Material to process:

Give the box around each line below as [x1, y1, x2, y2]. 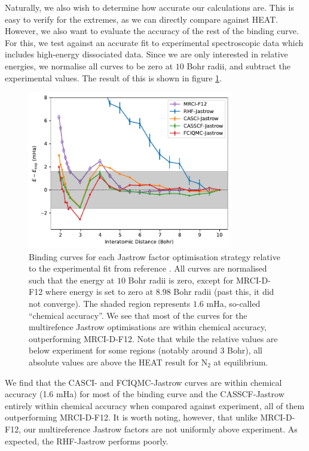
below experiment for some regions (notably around [29, 344, 218, 356]
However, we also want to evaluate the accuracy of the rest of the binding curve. [5, 25, 299, 37]
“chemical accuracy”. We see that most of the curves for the [29, 309, 247, 321]
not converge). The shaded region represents [29, 297, 191, 309]
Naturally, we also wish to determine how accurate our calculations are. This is [5, 1, 294, 13]
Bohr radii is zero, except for [128, 273, 234, 286]
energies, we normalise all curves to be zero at [5, 59, 173, 72]
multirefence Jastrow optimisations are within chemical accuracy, [29, 321, 267, 333]
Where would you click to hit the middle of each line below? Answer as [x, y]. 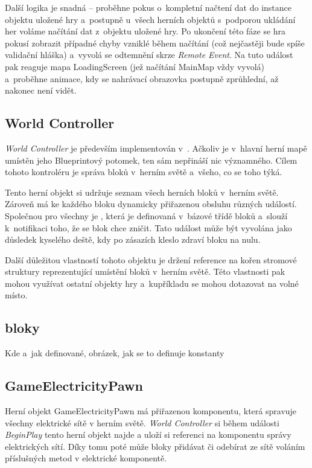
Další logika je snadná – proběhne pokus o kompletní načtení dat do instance [148, 7]
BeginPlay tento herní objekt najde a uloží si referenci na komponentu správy [148, 434]
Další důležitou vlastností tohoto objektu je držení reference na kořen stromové [151, 259]
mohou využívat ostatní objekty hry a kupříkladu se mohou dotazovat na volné [152, 283]
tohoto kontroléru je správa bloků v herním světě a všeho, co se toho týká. [144, 172]
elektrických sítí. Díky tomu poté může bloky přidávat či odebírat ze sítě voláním [155, 446]
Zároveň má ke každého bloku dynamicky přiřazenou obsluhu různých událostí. [151, 204]
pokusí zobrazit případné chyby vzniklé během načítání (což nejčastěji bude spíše [155, 43]
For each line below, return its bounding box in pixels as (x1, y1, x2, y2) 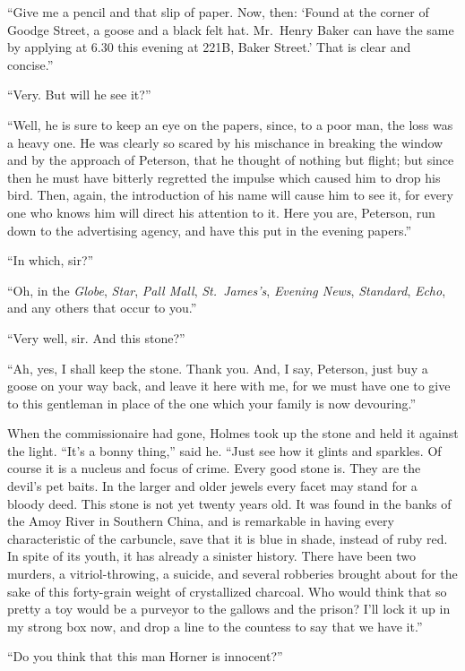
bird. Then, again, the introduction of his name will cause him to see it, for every (7, 185, 453, 204)
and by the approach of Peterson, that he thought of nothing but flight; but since (7, 151, 454, 169)
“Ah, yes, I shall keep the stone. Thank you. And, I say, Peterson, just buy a (7, 358, 428, 377)
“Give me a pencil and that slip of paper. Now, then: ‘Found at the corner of (7, 3, 429, 21)
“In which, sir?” (7, 251, 94, 270)
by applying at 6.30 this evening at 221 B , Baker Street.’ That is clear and (7, 38, 411, 56)
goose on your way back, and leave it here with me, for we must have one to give (7, 376, 451, 395)
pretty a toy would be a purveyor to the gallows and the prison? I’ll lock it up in (7, 599, 451, 618)
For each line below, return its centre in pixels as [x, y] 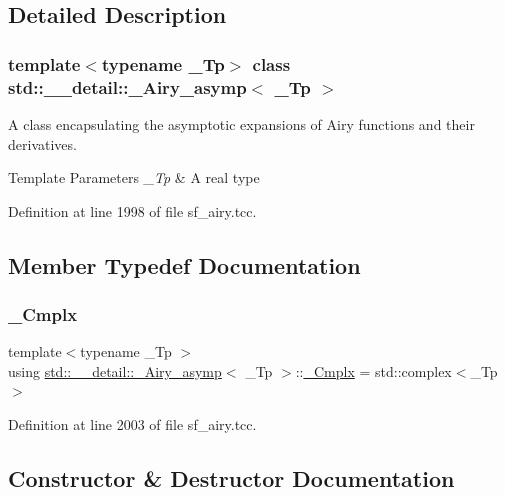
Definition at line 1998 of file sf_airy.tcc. [132, 210]
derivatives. [42, 143]
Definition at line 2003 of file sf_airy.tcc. [132, 424]
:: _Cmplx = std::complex [373, 370]
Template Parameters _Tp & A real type [134, 177]
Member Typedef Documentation [184, 264]
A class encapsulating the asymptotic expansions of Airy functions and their [241, 123]
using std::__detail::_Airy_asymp [115, 370]
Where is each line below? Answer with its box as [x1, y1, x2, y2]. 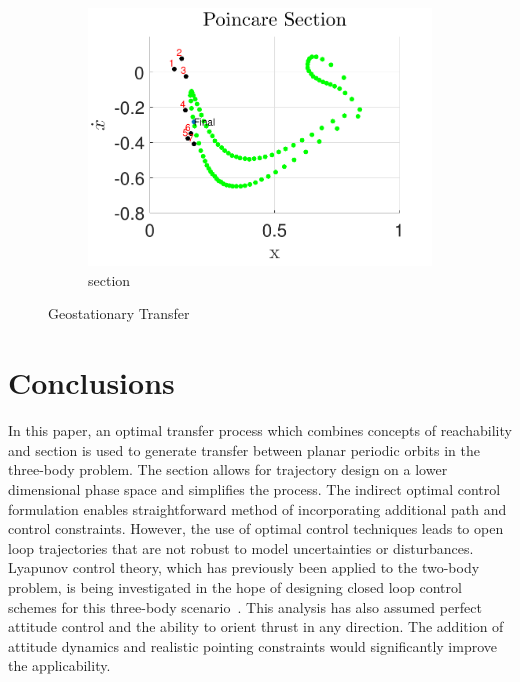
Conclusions [8, 362, 175, 403]
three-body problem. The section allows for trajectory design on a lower [8, 459, 448, 480]
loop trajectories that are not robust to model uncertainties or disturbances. [8, 537, 474, 558]
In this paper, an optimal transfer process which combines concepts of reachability [8, 420, 512, 441]
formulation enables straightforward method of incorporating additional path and [8, 498, 507, 519]
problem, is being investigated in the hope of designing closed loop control [8, 576, 462, 597]
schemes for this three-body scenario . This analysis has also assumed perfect [8, 596, 482, 617]
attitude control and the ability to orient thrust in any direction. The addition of [8, 616, 504, 637]
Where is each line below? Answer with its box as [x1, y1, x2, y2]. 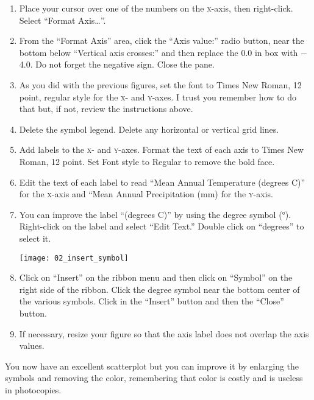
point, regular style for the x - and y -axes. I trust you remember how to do [19, 90, 296, 103]
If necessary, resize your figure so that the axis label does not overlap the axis [19, 327, 309, 340]
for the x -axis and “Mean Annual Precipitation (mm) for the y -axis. [19, 188, 273, 200]
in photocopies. [5, 383, 62, 396]
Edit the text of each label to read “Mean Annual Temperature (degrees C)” [19, 175, 305, 188]
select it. [19, 231, 51, 244]
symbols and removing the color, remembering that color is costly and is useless [5, 371, 303, 384]
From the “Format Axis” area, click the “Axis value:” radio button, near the [19, 34, 304, 47]
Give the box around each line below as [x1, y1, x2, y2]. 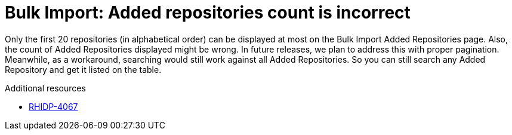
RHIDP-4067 [29, 101, 78, 112]
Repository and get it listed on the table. [5, 64, 162, 75]
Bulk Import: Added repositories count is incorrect [5, 2, 411, 23]
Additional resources [5, 82, 86, 93]

Prompt:
Would you copy out each line of the records above where the word "your" occurs?

Exercise solution:
goose on your way back, and leave it here with me, for we must have one to give (7, 376, 451, 395)
If necessary, resize your figure so that the axis label does not overlap the axis [19, 327, 309, 340]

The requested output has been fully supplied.